California, Minnesota, and several other states are considering product stewardship legislation.  Minnesota’s lawmakers requested and funded a 2009 study that proposed guidelines for product stewardship recommendations through a pre-existing voluntary program in the state’s Pollution Control Agency, and for coordinating specific recommendations with legislative actions.

A 2008 report conducted for the British Columbia, Canada Ministry of Environment showed that programs in the province that hold manufacturers responsible for recycling or safely disposing of tires, beverage containers and used oil generated 2,100 full-time jobs and avoided the emissions of 267,000 metric tones of carbon dioxide equivalent, which is comparable to taking nearly 73,000 cars off the road. It also led to reduced landfill costs, the report said.

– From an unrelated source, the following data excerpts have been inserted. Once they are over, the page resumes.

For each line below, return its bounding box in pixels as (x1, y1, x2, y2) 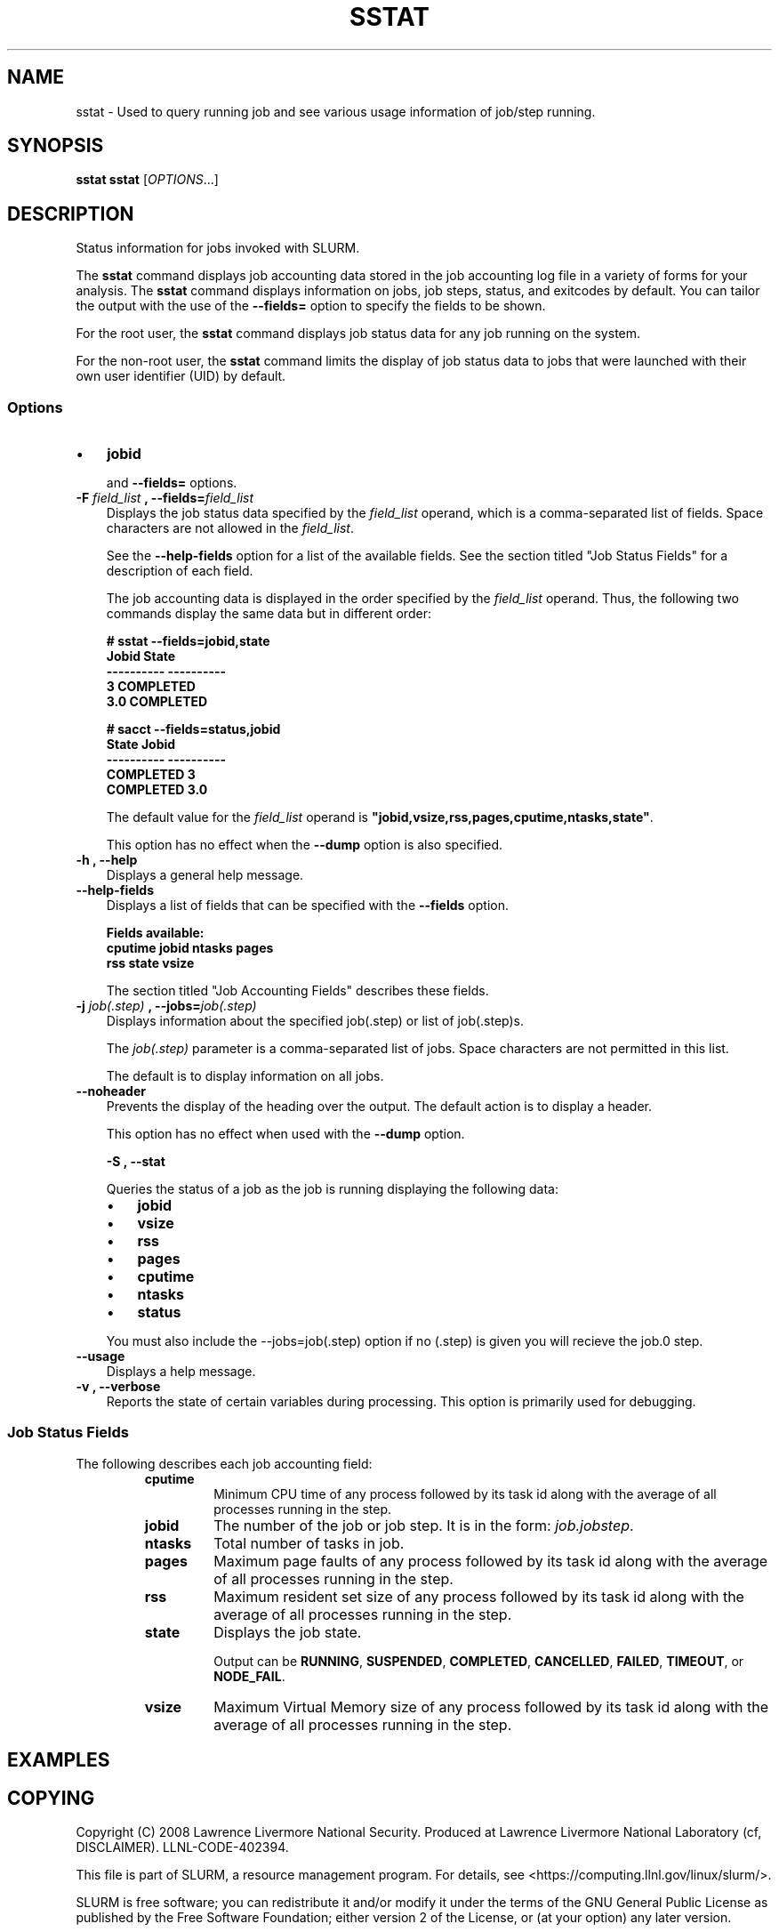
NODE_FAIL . (213, 1668, 285, 1684)
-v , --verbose (76, 1379, 161, 1395)
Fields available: (106, 925, 205, 941)
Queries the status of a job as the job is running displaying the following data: (106, 1181, 559, 1197)
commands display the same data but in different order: (106, 606, 431, 622)
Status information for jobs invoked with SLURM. (76, 240, 360, 256)
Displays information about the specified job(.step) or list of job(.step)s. (106, 1013, 525, 1029)
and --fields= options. (106, 475, 237, 491)
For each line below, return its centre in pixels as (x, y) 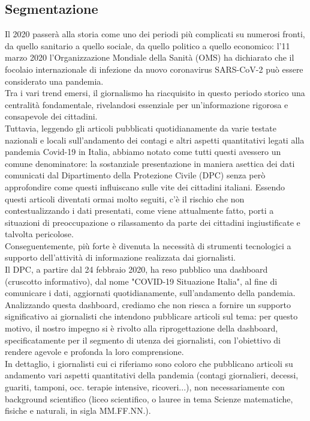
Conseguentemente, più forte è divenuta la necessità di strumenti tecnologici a (148, 245)
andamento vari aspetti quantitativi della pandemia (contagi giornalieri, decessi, (152, 375)
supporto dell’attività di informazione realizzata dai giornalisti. (120, 257)
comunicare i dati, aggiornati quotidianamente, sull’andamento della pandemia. (150, 293)
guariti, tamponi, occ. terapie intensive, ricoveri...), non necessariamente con (145, 387)
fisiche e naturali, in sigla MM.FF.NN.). (78, 410)
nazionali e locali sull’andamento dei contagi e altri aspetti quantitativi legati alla (155, 140)
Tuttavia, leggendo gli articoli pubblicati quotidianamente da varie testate (141, 128)
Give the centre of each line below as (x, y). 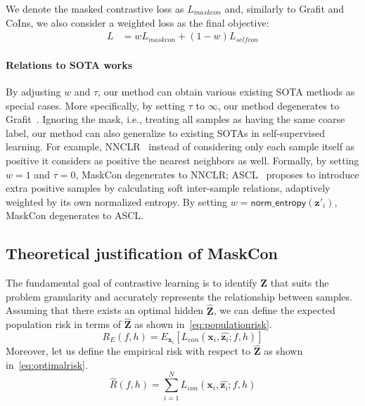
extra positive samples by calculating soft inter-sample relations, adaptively (168, 188)
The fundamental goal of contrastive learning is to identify (132, 283)
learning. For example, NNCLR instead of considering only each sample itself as (180, 146)
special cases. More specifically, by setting (96, 105)
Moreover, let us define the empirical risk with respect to (128, 351)
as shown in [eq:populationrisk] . (203, 324)
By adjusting (33, 92)
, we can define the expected (274, 310)
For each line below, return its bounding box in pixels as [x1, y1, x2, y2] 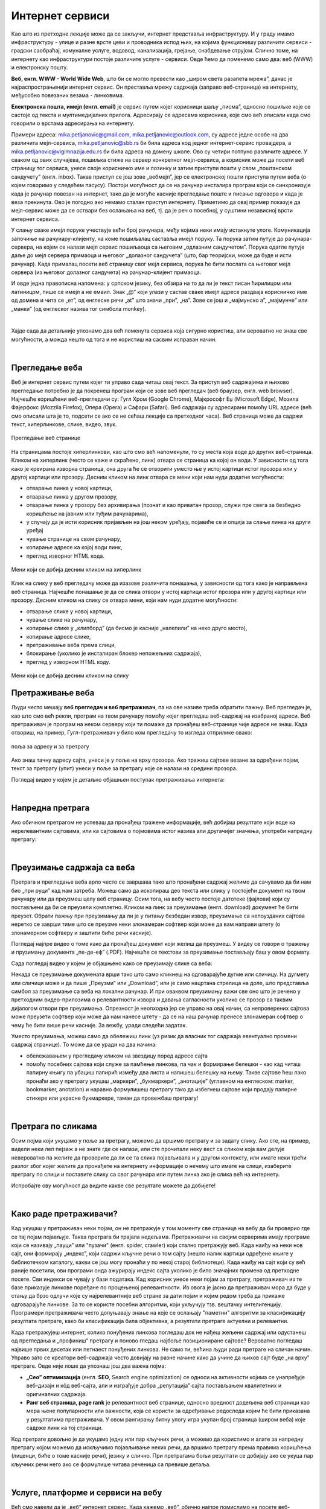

A recent draft report from the New York Department of Environmental Conservation (DEC) calls  for the use of product stewardship to fund waste disposal programs for a variety of items, including electronics, household hazardous waste, paints, carpets, mercury-containing thermostats, and batteries. The report urges the state to adopt legislation promoting product stewardship by 2012.

"Product stewardship is a trend that is sweeping the globe, in Europe, Canada and Asia," Resa Dimino, a special assistant to DEC Commissioner Pete Grannis, who helped prepare the report, told the Albany Times Union on March 23.